Implementation Information
Hardware
Gemma was trained using Tensor Processing Unit (TPU) hardware (TPUv4p, TPUv5p and TPUv5e). Training generative models requires significant computational power. TPUs offer several advantages:
- Performance: Specifically designed to handle the massive computations involved in training generative models
- Memory: Large amounts of high-bandwidth memory for handling large models and batch sizes
- Scalability: TPU Pods provide scalable solutions for handling growing complexity
- Cost-effectiveness: More cost-effective solution compared to CPU-based infrastructure
Software
Training was done using JAX and ML Pathways. JAX allows researchers to take advantage of the latest generation of hardware, including TPUs, for faster and more efficient training of large models.
Benchmark |
Metric |
n-shot |
E2B PT |
E4B PT |
HellaSwag | Accuracy | 10-shot | 72.2 | 78.6 |
BoolQ | Accuracy | 0-shot | 76.4 | 81.6 |
PIQA | Accuracy | 0-shot | 78.9 | 81.0 |
SocialIQA | Accuracy | 0-shot | 48.8 | 50.0 |
TriviaQA | Accuracy | 5-shot | 60.8 | 70.2 |
Natural Questions | Accuracy | 5-shot | 15.5 | 20.9 |
ARC-c | Accuracy | 25-shot | 51.7 | 61.6 |
ARC-e | Accuracy | 0-shot | 75.8 | 81.6 |
WinoGrande | Accuracy | 5-shot | 66.8 | 71.7 |
BIG-Bench Hard | Accuracy | few-shot | 44.3 | 52.9 |
DROP | Token F1 score | 1-shot | 53.9 | 60.8 |
Intended Usage
Content Creation and Communication
- Text Generation: Generate creative text formats such as poems, scripts, code, marketing copy, and email drafts
- Chatbots and Conversational AI: Power conversational interfaces for customer service, virtual assistants, or interactive applications
- Text Summarization: Generate concise summaries of a text corpus, research papers, or reports
- Image Data Extraction: Extract, interpret, and summarize visual data for text communications
- Audio Data Extraction: Transcribe spoken language, translate speech to text in other languages, and analyze sound-based data
Research and Education
- NLP Research: These models can serve as a foundation for researchers to experiment with generative models and NLP techniques
- Language Learning Tools: Support interactive language learning experiences, aiding in grammar correction or providing writing practice
- Knowledge Exploration: Assist researchers in exploring large bodies of data by generating summaries or answering questions about specific topics
Limitations
- Training Data: The quality and diversity of the training data significantly influence the model's capabilities. Biases or gaps in the training data can lead to limitations in the model's responses.

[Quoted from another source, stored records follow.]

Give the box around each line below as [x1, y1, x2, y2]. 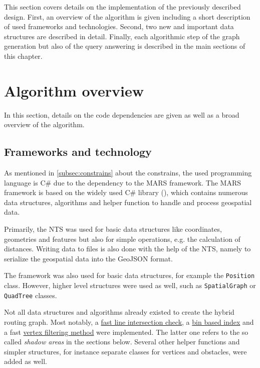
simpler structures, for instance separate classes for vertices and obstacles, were [4, 346, 247, 356]
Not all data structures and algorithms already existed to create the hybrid [4, 307, 234, 317]
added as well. [4, 356, 48, 366]
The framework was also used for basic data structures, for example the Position [4, 270, 255, 281]
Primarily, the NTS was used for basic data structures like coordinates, [4, 224, 222, 234]
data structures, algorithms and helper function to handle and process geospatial [4, 197, 252, 207]
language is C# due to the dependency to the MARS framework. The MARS [4, 177, 241, 188]
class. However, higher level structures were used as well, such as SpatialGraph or [4, 280, 256, 291]
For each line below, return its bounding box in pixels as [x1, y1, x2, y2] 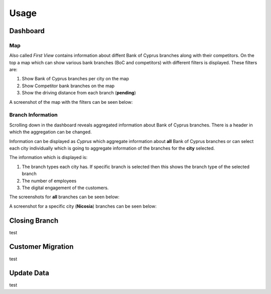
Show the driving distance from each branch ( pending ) [22, 90, 137, 96]
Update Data [9, 269, 50, 277]
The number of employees [22, 178, 77, 184]
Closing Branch [9, 216, 59, 225]
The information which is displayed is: [9, 155, 88, 161]
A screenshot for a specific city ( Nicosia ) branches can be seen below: [9, 203, 157, 209]
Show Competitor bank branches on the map [22, 83, 115, 89]
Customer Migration [9, 242, 74, 251]
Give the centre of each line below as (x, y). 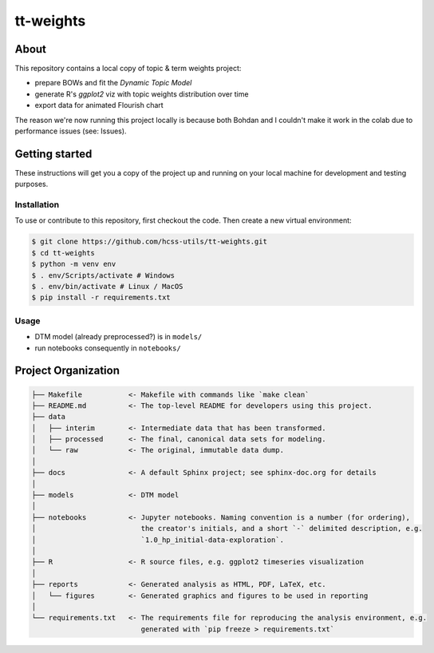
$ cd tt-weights (63, 253)
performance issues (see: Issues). (71, 131)
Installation (37, 205)
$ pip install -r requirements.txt (101, 298)
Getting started (53, 154)
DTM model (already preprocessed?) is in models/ (118, 337)
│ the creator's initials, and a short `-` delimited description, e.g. (227, 528)
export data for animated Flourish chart (99, 105)
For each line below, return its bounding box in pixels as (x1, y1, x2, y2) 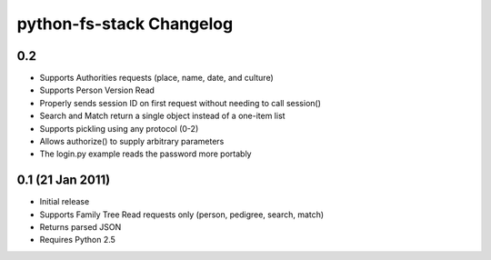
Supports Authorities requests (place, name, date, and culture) (39, 73, 275, 84)
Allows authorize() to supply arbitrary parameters (39, 136, 225, 147)
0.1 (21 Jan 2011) (16, 173, 111, 188)
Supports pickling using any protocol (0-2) (39, 123, 199, 134)
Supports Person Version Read (39, 85, 155, 95)
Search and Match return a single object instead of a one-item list (39, 110, 286, 122)
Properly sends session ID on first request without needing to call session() (39, 97, 322, 108)
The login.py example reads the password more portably (39, 148, 252, 159)

- Context and Task Complexity: Models are better at tasks that can be framed with clear prompts and instructions. Open-ended or highly complex tasks might be challenging.
- Language Ambiguity and Nuance: Natural language is inherently complex. Models might struggle to grasp subtle nuances, sarcasm, or figurative language.
- Factual Accuracy: Models generate responses based on information they learned from their training datasets, but they are not knowledge bases. They may generate incorrect or outdated factual statements.
- Common Sense: Models rely on statistical patterns in language. They might lack the ability to apply common sense reasoning in certain situations.